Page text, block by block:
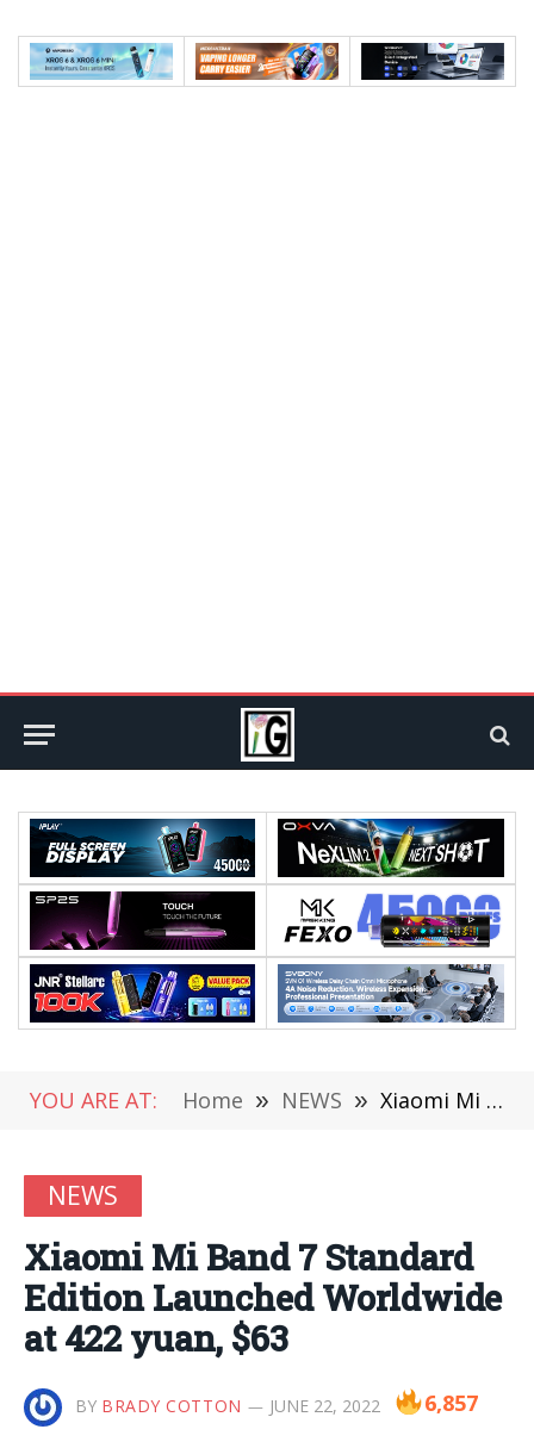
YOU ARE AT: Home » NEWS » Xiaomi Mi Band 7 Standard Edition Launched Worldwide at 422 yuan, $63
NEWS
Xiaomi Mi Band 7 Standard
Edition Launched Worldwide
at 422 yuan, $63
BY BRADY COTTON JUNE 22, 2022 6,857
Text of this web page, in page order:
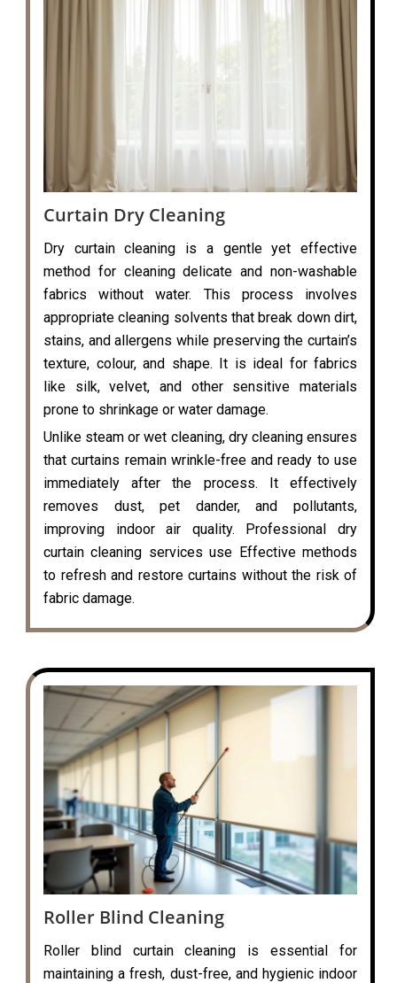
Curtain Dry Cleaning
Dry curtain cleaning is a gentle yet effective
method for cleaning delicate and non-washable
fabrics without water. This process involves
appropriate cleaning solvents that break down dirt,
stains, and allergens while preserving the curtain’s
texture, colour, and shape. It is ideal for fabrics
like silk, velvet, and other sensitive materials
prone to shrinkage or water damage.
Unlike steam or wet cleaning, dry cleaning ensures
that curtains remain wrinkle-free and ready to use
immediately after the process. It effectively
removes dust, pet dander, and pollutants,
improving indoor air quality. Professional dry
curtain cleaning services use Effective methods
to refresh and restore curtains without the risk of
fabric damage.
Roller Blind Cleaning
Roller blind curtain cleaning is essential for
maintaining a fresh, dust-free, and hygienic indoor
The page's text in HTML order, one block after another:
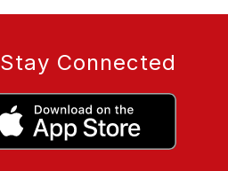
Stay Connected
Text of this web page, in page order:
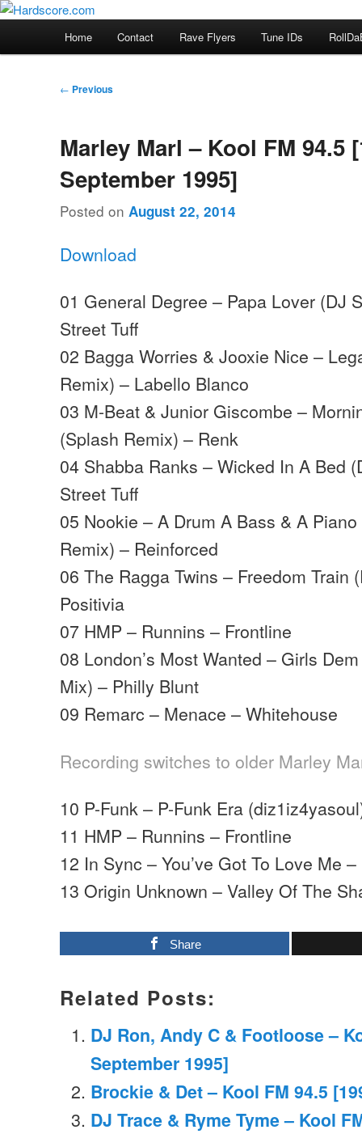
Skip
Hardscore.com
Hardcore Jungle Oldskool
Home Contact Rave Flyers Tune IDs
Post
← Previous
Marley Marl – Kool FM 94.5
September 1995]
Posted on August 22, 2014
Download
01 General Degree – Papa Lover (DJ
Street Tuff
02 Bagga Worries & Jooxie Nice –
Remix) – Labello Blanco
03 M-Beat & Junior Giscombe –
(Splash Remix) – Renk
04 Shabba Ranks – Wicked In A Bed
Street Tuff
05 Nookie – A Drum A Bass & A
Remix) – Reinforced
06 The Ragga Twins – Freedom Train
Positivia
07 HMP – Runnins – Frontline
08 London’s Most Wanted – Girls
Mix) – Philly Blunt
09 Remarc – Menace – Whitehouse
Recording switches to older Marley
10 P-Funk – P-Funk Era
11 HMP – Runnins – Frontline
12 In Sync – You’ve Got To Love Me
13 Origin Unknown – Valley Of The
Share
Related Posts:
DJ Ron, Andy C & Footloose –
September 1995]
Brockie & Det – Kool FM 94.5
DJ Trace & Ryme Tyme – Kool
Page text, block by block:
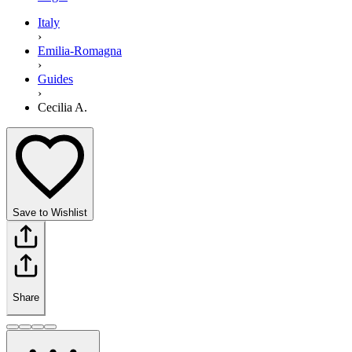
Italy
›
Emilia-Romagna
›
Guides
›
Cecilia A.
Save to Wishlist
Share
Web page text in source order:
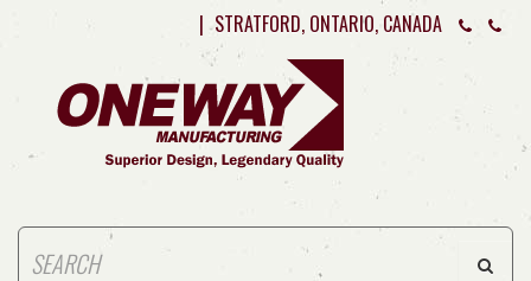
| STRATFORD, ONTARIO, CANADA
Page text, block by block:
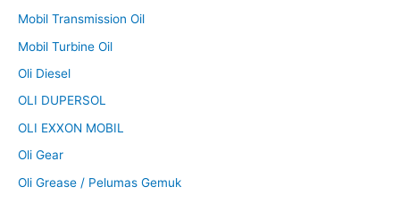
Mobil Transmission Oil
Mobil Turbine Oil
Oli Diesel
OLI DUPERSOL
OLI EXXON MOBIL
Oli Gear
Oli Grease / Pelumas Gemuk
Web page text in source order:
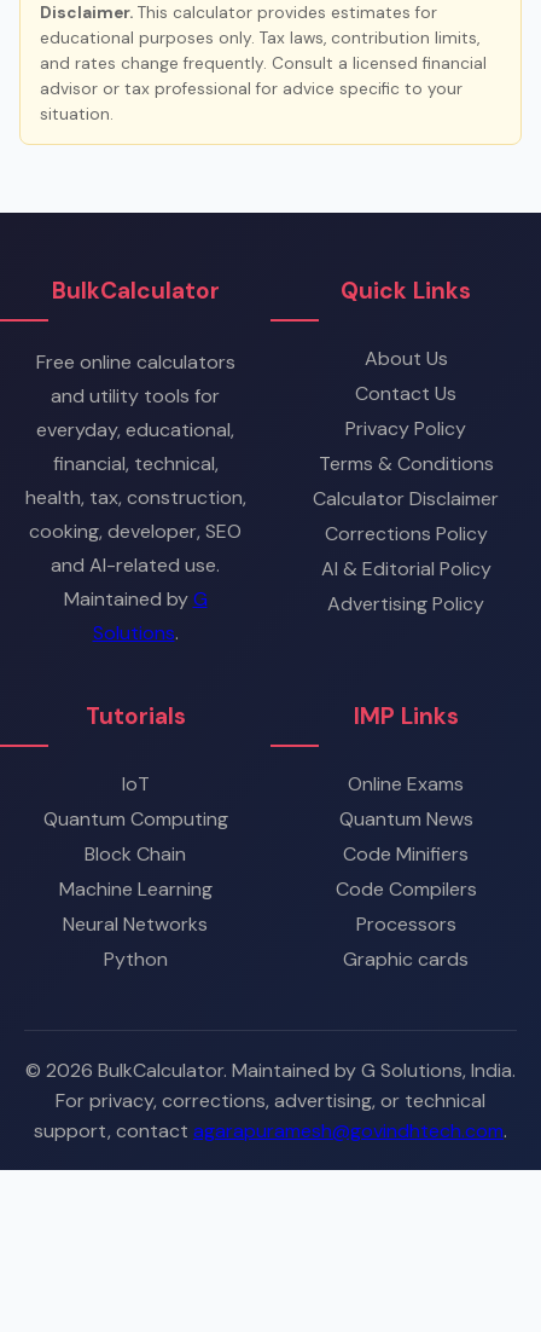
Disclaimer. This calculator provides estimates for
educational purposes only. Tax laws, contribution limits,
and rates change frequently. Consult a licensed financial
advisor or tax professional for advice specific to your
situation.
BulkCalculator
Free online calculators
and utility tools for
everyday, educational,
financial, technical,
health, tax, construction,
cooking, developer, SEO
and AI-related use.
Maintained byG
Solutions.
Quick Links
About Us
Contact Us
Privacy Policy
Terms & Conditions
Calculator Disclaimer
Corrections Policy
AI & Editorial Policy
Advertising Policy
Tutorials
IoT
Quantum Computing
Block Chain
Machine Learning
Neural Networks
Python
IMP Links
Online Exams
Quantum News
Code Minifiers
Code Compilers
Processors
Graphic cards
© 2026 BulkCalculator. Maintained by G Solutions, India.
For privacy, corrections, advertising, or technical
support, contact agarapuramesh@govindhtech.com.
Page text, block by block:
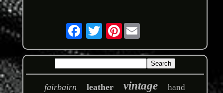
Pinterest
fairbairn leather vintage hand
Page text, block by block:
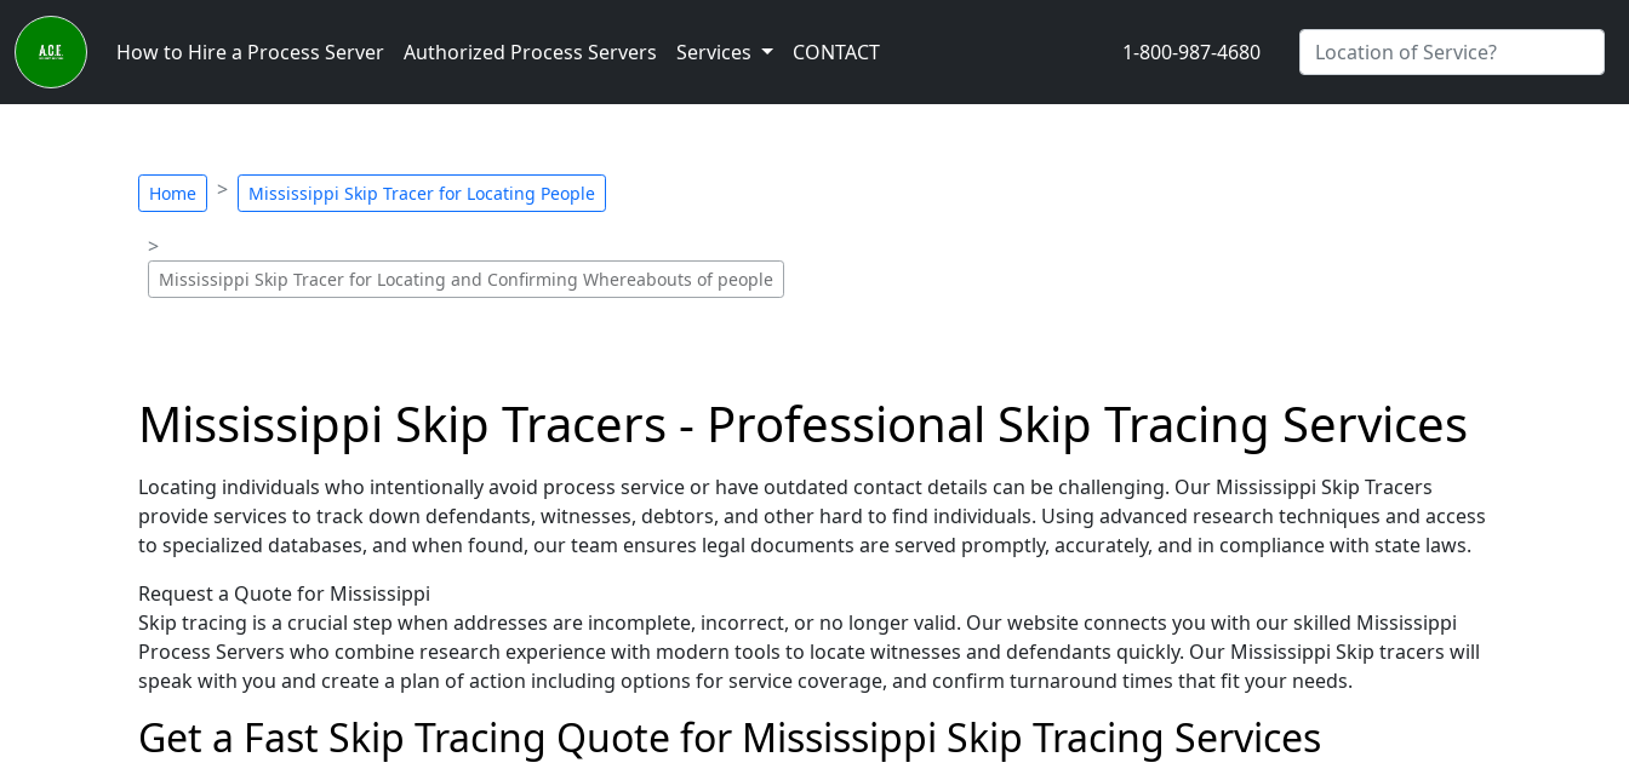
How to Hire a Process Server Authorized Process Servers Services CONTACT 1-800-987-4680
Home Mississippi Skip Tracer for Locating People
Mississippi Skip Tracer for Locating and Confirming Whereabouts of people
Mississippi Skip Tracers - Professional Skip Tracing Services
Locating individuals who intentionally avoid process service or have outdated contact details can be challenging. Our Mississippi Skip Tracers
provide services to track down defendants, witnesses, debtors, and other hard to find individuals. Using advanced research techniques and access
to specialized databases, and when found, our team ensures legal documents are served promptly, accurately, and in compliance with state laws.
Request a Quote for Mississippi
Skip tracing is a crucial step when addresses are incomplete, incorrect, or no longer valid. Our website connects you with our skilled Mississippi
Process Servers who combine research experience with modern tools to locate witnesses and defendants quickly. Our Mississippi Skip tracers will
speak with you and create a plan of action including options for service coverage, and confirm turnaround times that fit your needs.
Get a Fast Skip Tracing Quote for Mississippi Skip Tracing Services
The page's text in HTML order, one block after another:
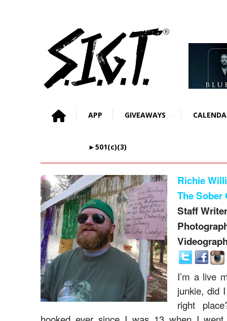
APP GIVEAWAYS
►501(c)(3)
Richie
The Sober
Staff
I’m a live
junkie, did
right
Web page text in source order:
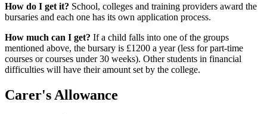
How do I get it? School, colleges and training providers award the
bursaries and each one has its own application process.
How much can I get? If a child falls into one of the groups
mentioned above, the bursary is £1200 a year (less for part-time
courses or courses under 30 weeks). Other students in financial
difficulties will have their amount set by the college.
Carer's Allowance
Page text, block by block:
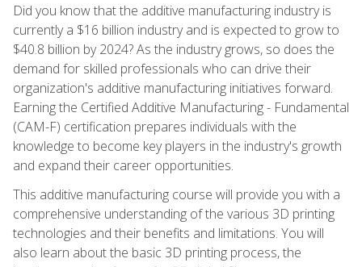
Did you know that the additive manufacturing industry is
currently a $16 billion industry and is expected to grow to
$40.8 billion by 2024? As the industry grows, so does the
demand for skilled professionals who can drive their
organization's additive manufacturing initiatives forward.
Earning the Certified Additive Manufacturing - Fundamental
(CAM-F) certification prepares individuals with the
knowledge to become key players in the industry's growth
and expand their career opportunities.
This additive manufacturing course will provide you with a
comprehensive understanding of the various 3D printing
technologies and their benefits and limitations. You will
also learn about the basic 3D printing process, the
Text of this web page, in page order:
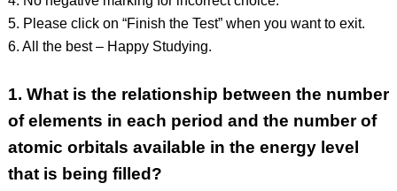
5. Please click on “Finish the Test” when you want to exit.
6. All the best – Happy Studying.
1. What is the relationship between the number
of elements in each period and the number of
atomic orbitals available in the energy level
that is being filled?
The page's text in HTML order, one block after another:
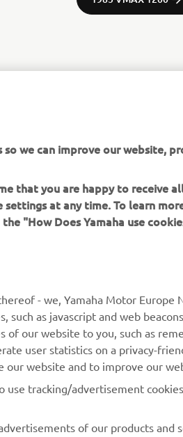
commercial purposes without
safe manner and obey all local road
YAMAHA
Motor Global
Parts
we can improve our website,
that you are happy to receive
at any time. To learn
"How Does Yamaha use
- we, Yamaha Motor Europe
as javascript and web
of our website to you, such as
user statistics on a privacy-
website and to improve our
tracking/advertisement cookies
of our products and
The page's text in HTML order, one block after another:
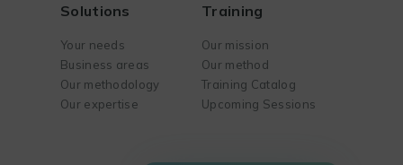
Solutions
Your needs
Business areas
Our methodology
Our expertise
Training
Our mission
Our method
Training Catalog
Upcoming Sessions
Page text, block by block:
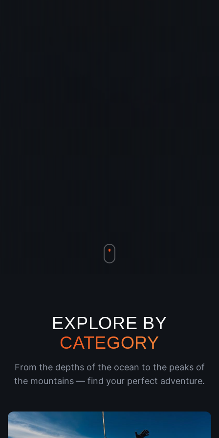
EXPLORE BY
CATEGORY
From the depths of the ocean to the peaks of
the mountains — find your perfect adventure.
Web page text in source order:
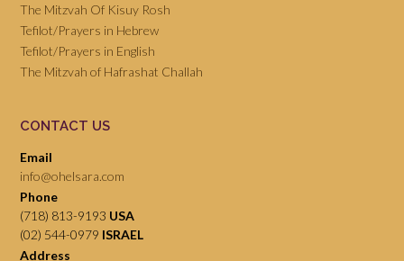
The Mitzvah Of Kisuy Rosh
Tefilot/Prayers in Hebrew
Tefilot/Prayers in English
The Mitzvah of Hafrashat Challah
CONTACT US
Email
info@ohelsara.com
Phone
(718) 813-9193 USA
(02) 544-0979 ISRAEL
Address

### Assignment
Could you repeat word for word only the lines from the one that contains "From the depths of the ocean to the peaks of" through the end of the listing, leaving out the pictures?

### Answer
From the depths of the ocean to the peaks of
the mountains — find your perfect adventure.
Web page text in source order:
The Mitzvah Of Kisuy Rosh
Tefilot/Prayers in Hebrew
Tefilot/Prayers in English
The Mitzvah of Hafrashat Challah
CONTACT US
Email
info@ohelsara.com
Phone
(718) 813-9193 USA
(02) 544-0979 ISRAEL
Address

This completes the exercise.